# Bowtech insanity cam lean



## Arnvald (Aug 30, 2011)

I'm no expert in bow tuning, I've just been running through the nuts and bolts procedures for mine.
On my specialist, which is now close to be tuned (I just need to get rid of a slight vertical nock travel, I'm just waiting for my new set of arrows before doing it) the yokes are almost as off-centered as yours and the cams are close to no lean at brace height. I did not checked them at full draw, my bare shafts are slapping my fletched arrows at 35yards. I suppose it is what that counts.

If you are not torquing the grip, maybe it is how your bow like to be tuned.

A.


----------



## sgtdww504 (Feb 19, 2012)

Mine looks like your at brace and I'm also slapping fletched with the bare shafts


----------



## BuckHunter_Kyle (Oct 11, 2012)

Dang that's some bad cam lean! I'm no expert on how to fix it but holy crap. I'd about be afraid of derailment


----------



## tmorelli (Jul 31, 2005)

BuckHunter_Kyle said:


> Dang that's some bad cam lean! I'm no expert on how to fix it but holy crap. I'd about be afraid of derailment


What?


----------



## BuckHunter_Kyle (Oct 11, 2012)

tmorelli said:


> What?



Derailment? You know when the string flys off the cam and destroys your face? Lol.


----------



## tmorelli (Jul 31, 2005)

Just tune it and shoot it.

"zero" cam lean is impossible without a shoot through design.


----------



## tmorelli (Jul 31, 2005)

BuckHunter_Kyle said:


> Derailment? You know when the string flys off the cam and destroys your face? Lol.


You're seeing something I'm not. Nothing in these pics is severe..... whether it's how I'd set up my own or not.


----------



## BuckHunter_Kyle (Oct 11, 2012)

tmorelli said:


> You're seeing something I'm not. Nothing in these pics is severe..... whether it's how I'd set up my own or not.
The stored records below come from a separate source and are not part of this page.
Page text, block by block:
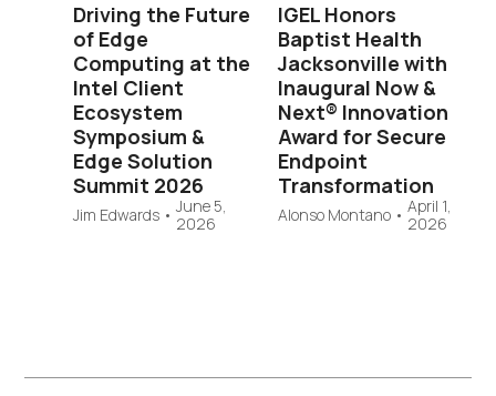
Driving the Future
of Edge
Computing at the
Intel Client
Ecosystem
Symposium &
Edge Solution
Summit 2026
Jim Edwards • June 5,
2026
IGEL Honors
Baptist Health
Jacksonville with
Inaugural Now &
Next® Innovation
Award for Secure
Endpoint
Transformation
Alonso Montano• April 1,
2026
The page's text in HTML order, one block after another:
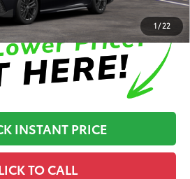
1 / 22
INSTANT PRICE
TO CALL
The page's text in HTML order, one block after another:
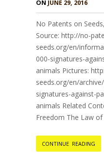
ON JUNE 29, 2016
No Patents on
Source: http://no-
seeds.org/en/
000-signatures-
animals Pictures:
seeds.org/en/
signatures-against-
animals Related
Freedom The Law
CONTINUE READING
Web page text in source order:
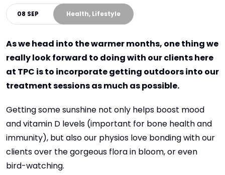
08 SEP Health, Lifestyle
As we head into the warmer months, one thing we
really look forward to doing with our clients here
at TPC is to incorporate getting outdoors into our
treatment sessions as much as possible.
Getting some sunshine not only helps boost mood
and vitamin D levels (important for bone health and
immunity), but also our physios love bonding with our
clients over the gorgeous flora in bloom, or even
bird-watching.
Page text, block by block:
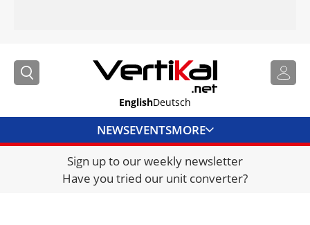
EnglishDeutsch
NEWSEVENTSMORE
DIRECTORY
JOBS
Sign up to our weekly newsletter
Have you tried our unit converter?
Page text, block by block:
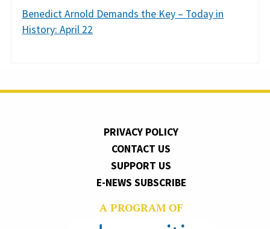
Benedict Arnold Demands the Key – Today in
History: April 22
PRIVACY POLICY
CONTACT US
SUPPORT US
E-NEWS SUBSCRIBE
A PROGRAM OF
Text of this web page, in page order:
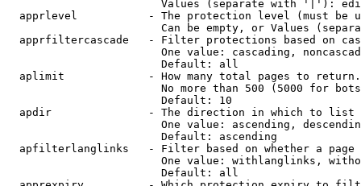
Values (separate with '|'):
apprlevel           - The protection level (must be
Can be empty, or Values
apprfiltercascade   - Filter protections based on
One value: cascading,
                        Default: all
  aplimit             - How many total pages to return.
No more than 500 (5000 for
                        Default: 10
  apdir               - The direction in which to list
One value: ascending,
                        Default: ascending
apfilterlanglinks   - Filter based on whether a page
One value: withlanglinks,
                        Default: all
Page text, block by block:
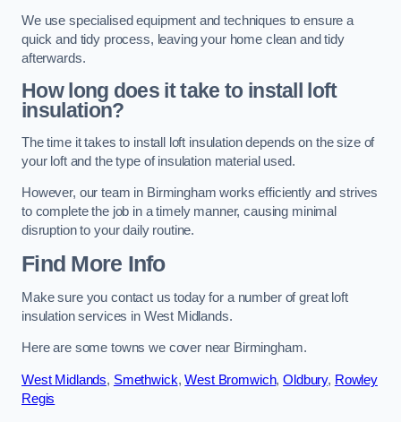
We use specialised equipment and techniques to ensure a
quick and tidy process, leaving your home clean and tidy
afterwards.
How long does it take to install loft
insulation?
The time it takes to install loft insulation depends on the size of
your loft and the type of insulation material used.
However, our team in Birmingham works efficiently and strives
to complete the job in a timely manner, causing minimal
disruption to your daily routine.
Find More Info
Make sure you contact us today for a number of great loft
insulation services in West Midlands.
Here are some towns we cover near Birmingham.
West Midlands, Smethwick,West Bromwich,Oldbury, Rowley
Regis
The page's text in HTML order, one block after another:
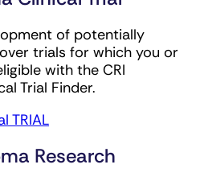
of potentially
trials for which you or
with the CRI
Trial Finder.
TRIAL
Research
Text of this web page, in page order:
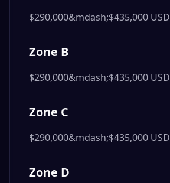
$290,000&mdash;$435,000 USD
Zone B
$290,000&mdash;$435,000 USD
Zone C
$290,000&mdash;$435,000 USD
Zone D
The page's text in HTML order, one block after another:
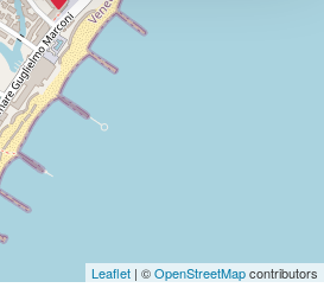
Leaflet | ©OpenStreetMapcontributors
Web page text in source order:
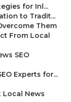
for Inl...
to Tradit...
Them
From Local
SEO
Experts for...
Local News
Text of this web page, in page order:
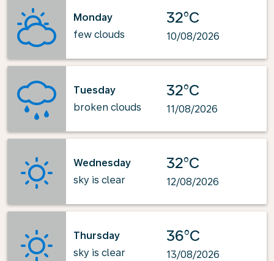
Monday
few clouds
32°C
10/08/2026
Tuesday
broken clouds
32°C
11/08/2026
Wednesday
sky is clear
32°C
12/08/2026
Thursday
sky is clear
36°C
13/08/2026
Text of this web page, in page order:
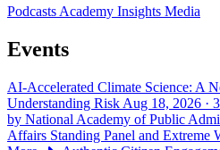
PodcastsAcademy Insights Media
Events
AI-Accelerated Climate Science: A
Understanding Risk Aug 18, 2026 ·
by National Academy of Public
Affairs Standing Panel and Extreme
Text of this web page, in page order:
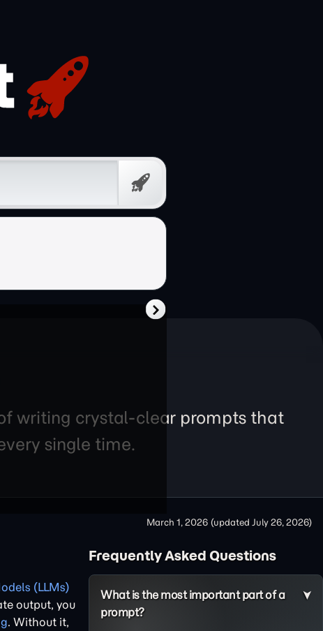
Free
Prompt
writing crystal-clear prompts that
single time.
March 1, 2026 (updated July 26, 2026)
(LLMs)
output, you
. Without it,
Frequently Asked Questions
What is the most important part of a
prompt?
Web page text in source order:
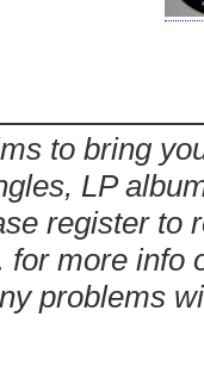
to bring
LP
register to
for more info
problems
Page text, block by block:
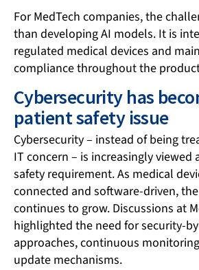
For MedTech companies, the
than developing AI models. It is
regulated medical devices and
compliance throughout the
Cybersecurity has
patient safety issue
Cybersecurity – instead of being
IT concern – is increasingly viewed
safety requirement. As medical
connected and software-driven,
continues to grow. Discussions at
highlighted the need for security-
approaches, continuous
update mechanisms.
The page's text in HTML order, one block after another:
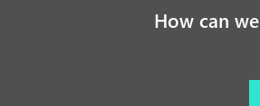
How can
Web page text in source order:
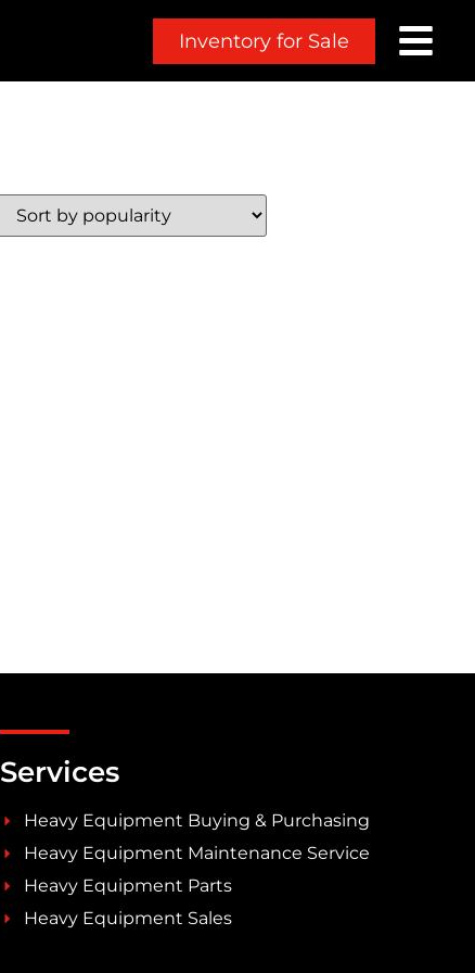
Inventory for Sale
Services
Heavy Equipment Buying & Purchasing
Heavy Equipment Maintenance Service
Heavy Equipment Parts
Heavy Equipment Sales
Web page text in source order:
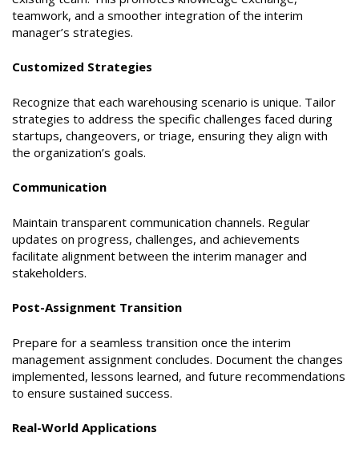
teamwork, and a smoother integration of the interim
manager’s strategies.
Customized Strategies
Recognize that each warehousing scenario is unique. Tailor
strategies to address the specific challenges faced during
startups, changeovers, or triage, ensuring they align with
the organization’s goals.
Communication
Maintain transparent communication channels. Regular
updates on progress, challenges, and achievements
facilitate alignment between the interim manager and
stakeholders.
Post-Assignment Transition
Prepare for a seamless transition once the interim
management assignment concludes. Document the changes
implemented, lessons learned, and future recommendations
to ensure sustained success.
Real-World Applications
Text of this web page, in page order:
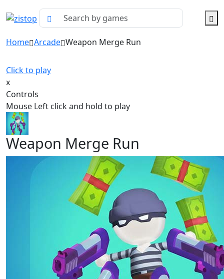
Home Arcade Weapon Merge Run
Click to play
x
Controls
Mouse Left click and hold to play
Weapon Merge Run
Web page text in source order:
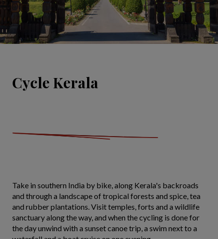
Cycle Kerala
Take in southern India by bike, along Kerala's backroads
and through a landscape of tropical forests and spice, tea
and rubber plantations. Visit temples, forts and a wildlife
sanctuary along the way, and when the cycling is done for
the day unwind with a sunset canoe trip, a swim next to a

The picture of the bottom cam. The bottom leans hard left while the top cam looks like the top leans hard right. I don't know how you tune your bows that's none of my business. I'm just saying by the looks of those cams I'd be scared of that bow. And I'm even a Bowtech fan lol


----------



## tmorelli (Jul 31, 2005)

BuckHunter_Kyle said:


> The picture of the bottom cam. The bottom leans hard left while the top cam looks like the top leans hard right. I don't know how you tune your bows that's none of my business. I'm just saying by the looks of those cams I'd be scared of that bow. And I'm even a Bowtech fan lol


It does appear the top and bottom are on the same plane rather than \ and /. 

The OP has work to do but the bow isn't going to derail as is. 

Sent from my DROID RAZR using Tapatalk 2


----------



## BuckHunter_Kyle (Oct 11, 2012)

tmorelli said:


> It does appear the top and bottom are on the same plane rather than \ and /.
> 
> The OP has work to do but the bow isn't going to derail as is.
> 
> Sent from my DROID RAZR using Tapatalk 2



Okay. As I said before I'm no expert. And I apologize for my misunderstanding


----------



## widowmakr (Jan 16, 2011)

put a straight edge on the right side of the cam (flx guard side) and it should hit the inside of the limb tip on the opposite limb (tip closest to the cam). Bottom cam should point to inside of limb tip on top cam and top cam should point to inside of limb tip on bottom limb. Once both are identical set you rest to perfect center of riser and then according to your paper tear or bare shaft impact adjust both yokes identically to move your string left or right and get perfect arrow flight. Hopfully that makes sense.


----------